→ PROBLEM TO WORK ON: An unchanged copy of each entry below is needed; keep the pictures out of it.

Data extracted from a collection:
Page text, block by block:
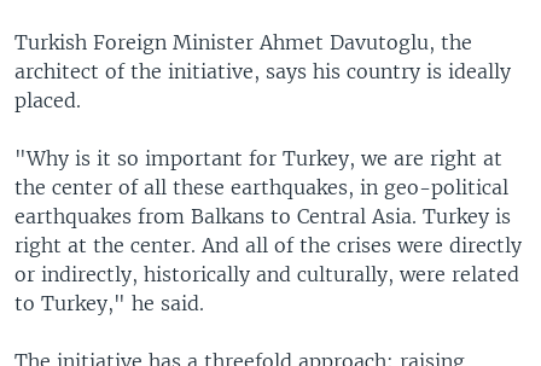
Turkish Foreign Minister Ahmet Davutoglu, the
architect of the initiative, says his country is ideally
placed.
"Why is it so important for Turkey, we are right at
the center of all these earthquakes, in geo-political
earthquakes from Balkans to Central Asia. Turkey is
right at the center. And all of the crises were directly
or indirectly, historically and culturally, were related
to Turkey," he said.
The initiative has a threefold approach; raising
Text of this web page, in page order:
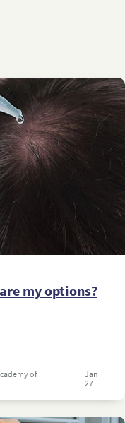
my options?
of
Jan
27
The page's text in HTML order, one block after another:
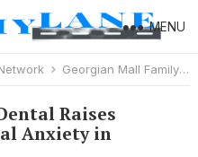
MENU
Georgian Mall Family Dental Raises Awareness About Dental Anxiety in Children
Raises
Anxiety in
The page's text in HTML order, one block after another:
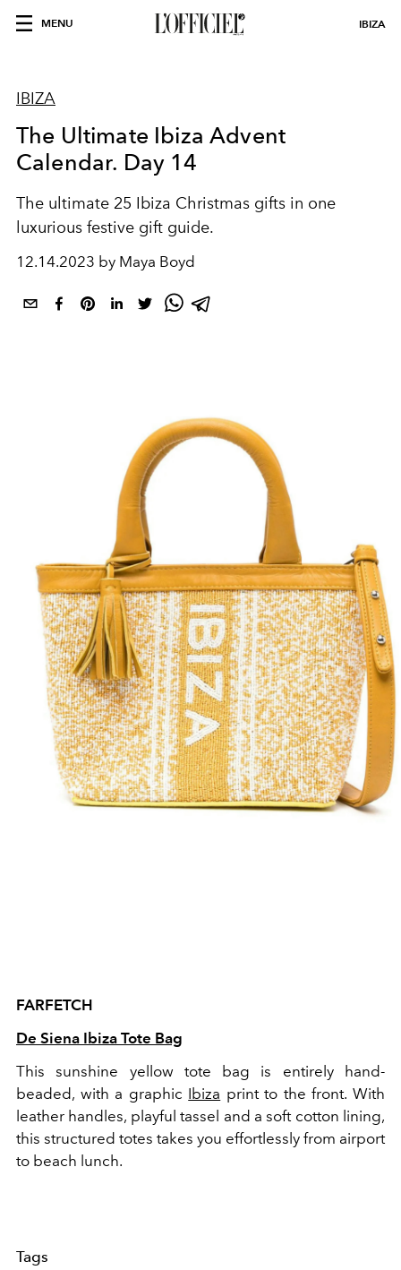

→ TASK RESULT:
Page text, block by block:
Turkish Foreign Minister Ahmet Davutoglu, the
architect of the initiative, says his country is ideally
placed.
"Why is it so important for Turkey, we are right at
the center of all these earthquakes, in geo-political
earthquakes from Balkans to Central Asia. Turkey is
right at the center. And all of the crises were directly
or indirectly, historically and culturally, were related
to Turkey," he said.
The initiative has a threefold approach; raising
Text of this web page, in page order:
my options?
of
Jan
27
The page's text in HTML order, one block after another:
MENU
Georgian Mall Family Dental Raises Awareness About Dental Anxiety in Children
Raises
Anxiety in
The page's text in HTML order, one block after another:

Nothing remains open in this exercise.